Self-employed individuals only benefit from the discrimination protection.

 

Tests of Employment Status

The tests of employment status are well established:-

Mutuality of Obligation: The test considers whether there is an obligation on the employer to provide work and a corresponding obligation on the individual to perform work. If either party can refuse then this minimum requirement does not exist, so there is unlikely to be an employment relationship. In Uber, there were penalties on the drivers if they refused a certain number of rides so the situation wasn’t clear cut.

Control: Looks at the degree of control an employer exercises over what the individual does, how an individual works and the times at which the individual works. The more control an employer exercises over an individual’s work, the more likely the individual is to be an employee or at least a worker. Where, as in the Uber decision, there was dependency on the business, then employment or worker status is likely to result.

Provision of Personal Services: Considers the right of the individual to provide a substitute to do work if they are unable to work on a particular day (for example because they are ill or on holiday). If the individual has this right and exercises it on a regular basis, they are more likely to be a worker or self-employed. In Uber, the driver was licensed and only they could do the work so services had to be provided personally.

Both a worker and an employee can provide personal service, but for an individual to be an employee they may be obliged to do the work provided (mutuality of obligation).
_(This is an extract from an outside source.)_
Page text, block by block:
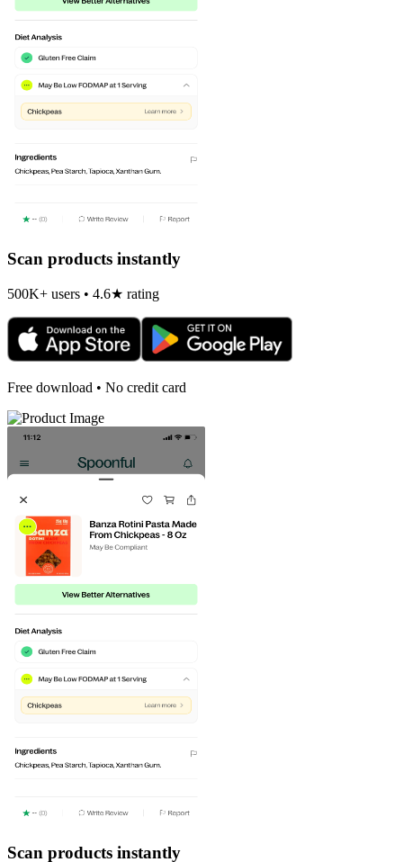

For example to be a “worker”, the organisation would not be under an obligation to provide on-going regular work (just “as and when”) and, in turn, the worker would not be obliged to accept the work when it is offered.

 

In the case of a self-employed contractor, by contrast the features of mutuality of obligation, personal service and control are all absent.

 

What facts did the court take into account in the Uber case?

In deciding the Uber drivers were workers rather than self-employed, the Supreme Court considered that the following parts of Uber’s business model were key:

-Uber set the fare which meant that they dictated how much drivers could earn;

-Uber set the contract terms and drivers had no say in them;

-Uber constrained drivers’ freedom to choose when to work once logged into the app;

-Uber controlled the way in which the service was delivered;

-Uber restricted drivers’ ability to communicate with passengers;

Looking at these and other factors, the drivers were found to be in a position of subordination to Uber, dependent on Uber for work and Uber exercised significant control over their work.

 

Takeaway messages

For businesses operating business models which rely on self-employment arrangements, it is more important than ever for businesses should look closely at all of the arrangements with those on and off payroll.

Businesses need to make a choice about how they will work with individuals. The Uber decision has created a stark choice - businesses can either exert control in which case they will engage “workers” or “employees”. Alternatively, if they allow real freedom, then those who work with them are likely to be regarded as “self-employed”. This analysis is an exercise which many businesses were already undertaken in Q1 to prepare for IR35. The Uber decision has solidified the need for businesses to urgently re-evaluate their approach.

Businesses need to ensure that any documentation that governs these relationships genuinely reflects the day to day working practices. The tribunals (and HMRC) have consistently signalled they will look beyond the terms of any “sham” contracts so you will need to amend your contracts to factor in all the elements that point to the freedom outlined above and genuine self-employment.

Where any grey areas are identified, businesses should seek legal advice and consider how they will deal with individuals who would now be classified differently. Whether this is issuing new contracts, buying out liabilities or waiting to see the action the individuals take, it is wise to make provision in their accounts for financial liabilities to those who have historically been treated as self-employed.